____ Provided records

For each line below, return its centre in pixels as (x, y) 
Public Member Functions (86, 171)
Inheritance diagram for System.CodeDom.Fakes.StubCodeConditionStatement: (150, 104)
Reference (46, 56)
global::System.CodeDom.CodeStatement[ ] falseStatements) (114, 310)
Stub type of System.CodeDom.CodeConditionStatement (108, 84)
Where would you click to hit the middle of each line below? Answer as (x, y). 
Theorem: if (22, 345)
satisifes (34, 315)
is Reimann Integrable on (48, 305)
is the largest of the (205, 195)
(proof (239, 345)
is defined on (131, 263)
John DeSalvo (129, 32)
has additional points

________
____ Provided records

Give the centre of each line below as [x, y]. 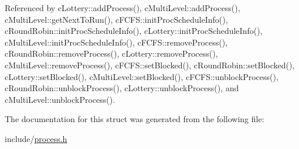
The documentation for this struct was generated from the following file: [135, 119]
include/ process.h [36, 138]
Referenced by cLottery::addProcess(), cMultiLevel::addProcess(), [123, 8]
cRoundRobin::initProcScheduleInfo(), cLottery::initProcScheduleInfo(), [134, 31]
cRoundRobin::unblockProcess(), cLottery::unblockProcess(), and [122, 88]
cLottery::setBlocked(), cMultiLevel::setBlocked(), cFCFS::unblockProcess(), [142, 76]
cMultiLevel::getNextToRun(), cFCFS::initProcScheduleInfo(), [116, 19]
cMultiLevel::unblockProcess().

________

Could you retype exactly the lines above, starting at the line that contains "is defined on (131, 263)" and ending at the line that contains "has additional points", and nothing more?

is defined on (131, 263)
John DeSalvo (129, 32)
has additional points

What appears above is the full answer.